Gov. Kelly Ayotte has vetoed a bill to allow transgender people to be excluded from restrooms, locker rooms, jails, and other spaces that don’t match their sex at birth.
“I vetoed a nearly identical bill to this one last year,” Ayotte, a Republican, said in a statement announcing the veto Friday. “I made it clear this issue needed to be addressed in a thoughtful, narrow way that protects the privacy, safety, and rights of all Granite Staters. Unfortunately, there is minimal difference between Senate Bill 268 and the bill I vetoed last year, which Governor Sununu vetoed the year prior.”
Like 2025’s House Bill 148 and 2024’s House Bill 396, the Republican-backed Senate Bill 268 sought to create exceptions to the state’s antidiscrimination law, which was enacted in 2018 and protects people from discrimination on the basis of “gender identity” and other characteristics.

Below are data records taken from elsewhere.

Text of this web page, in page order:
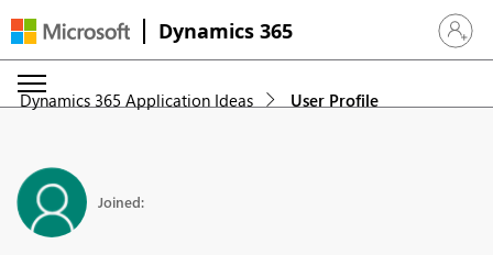
Dynamics 365 Sign in
Dynamics 365 Application Ideas User Profile
Joined:
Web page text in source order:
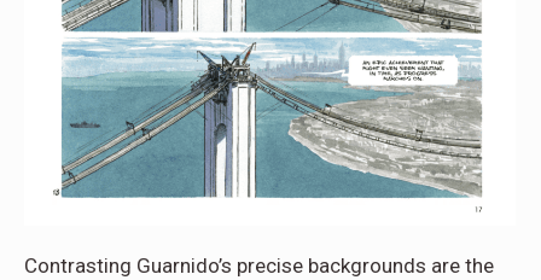
Contrasting Guarnido’s precise backgrounds are the
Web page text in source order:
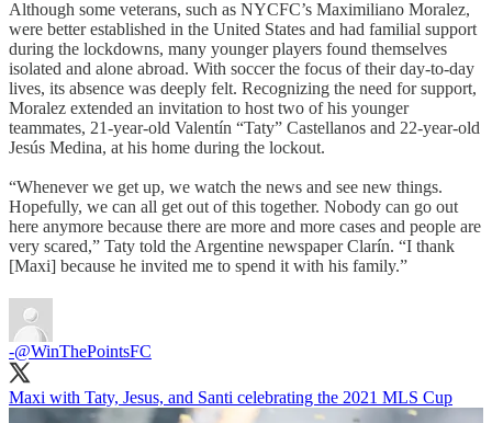
Although some veterans, such as NYCFC’s Maximiliano Moralez,
were better established in the United States and had familial support
during the lockdowns, many younger players found themselves
isolated and alone abroad. With soccer the focus of their day-to-day
lives, its absence was deeply felt. Recognizing the need for support,
Moralez extended an invitation to host two of his younger
teammates, 21-year-old Valentín “Taty” Castellanos and 22-year-old
Jesús Medina, at his home during the lockout.
“Whenever we get up, we watch the news and see new things.
Hopefully, we can all get out of this together. Nobody can go out
here anymore because there are more and more cases and people are
very scared,” Taty told the Argentine newspaper Clarín. “I thank
[Maxi] because he invited me to spend it with his family.”
-@WinThePointsFC
Maxi with Taty, Jesus, and Santi celebrating the 2021 MLS Cup
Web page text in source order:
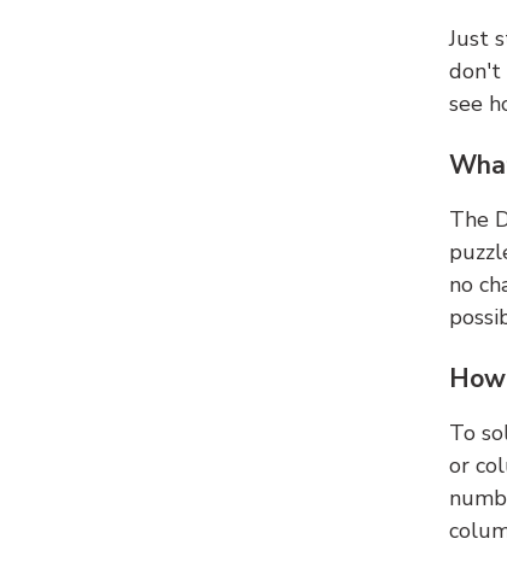
Just
don't
see
The
no
To
or
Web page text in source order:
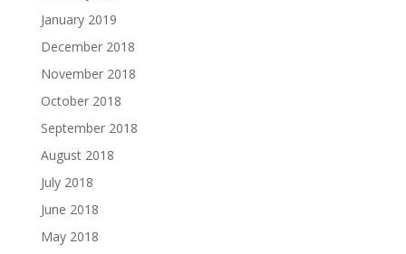
January 2019
December 2018
November 2018
October 2018
September 2018
August 2018
July 2018
June 2018
May 2018
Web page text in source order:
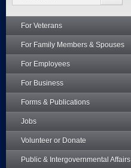
For Veterans
For Family Members & Spouses
For Employees
For Business
Forms & Publications
Jobs
Volunteer or Donate
Public & Intergovernmental Affairs
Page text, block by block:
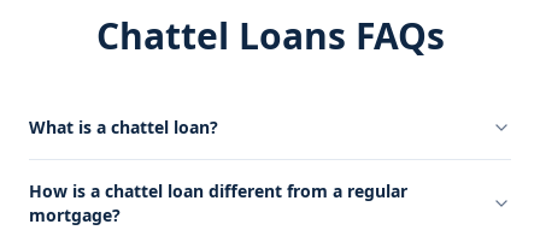
Chattel Loans FAQs
What is a chattel loan?
How is a chattel loan different from a regular
mortgage?
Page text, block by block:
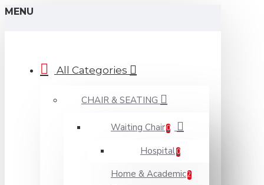
MENU
All Categories
CHAIR & SEATING
Waiting Chair 0
Hospital 0
Home & Academic2
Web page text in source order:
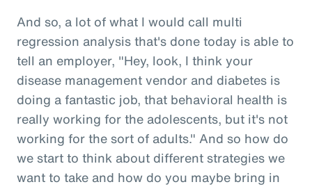
And so, a lot of what I would call multi
regression analysis that's done today is able to
tell an employer, "Hey, look, I think your
disease management vendor and diabetes is
doing a fantastic job, that behavioral health is
really working for the adolescents, but it's not
working for the sort of adults." And so how do
we start to think about different strategies we
want to take and how do you maybe bring in
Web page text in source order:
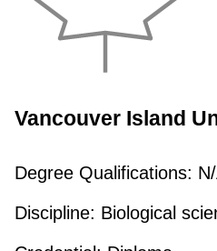
Vancouver Island
Degree Qualifications:
Discipline: Biological

In addition to allowing businesses and organizations to separate restrooms, locker rooms, and jails by sex at birth rather than self-expressed gender identity, the bills would’ve allowed schools to keep transgender girls off boys sports teams and vice versa.
In 2025, Ayotte endorsed some of the conservative lawmakers’ goals, but ultimately vetoed the legislation on the grounds that it was impractical.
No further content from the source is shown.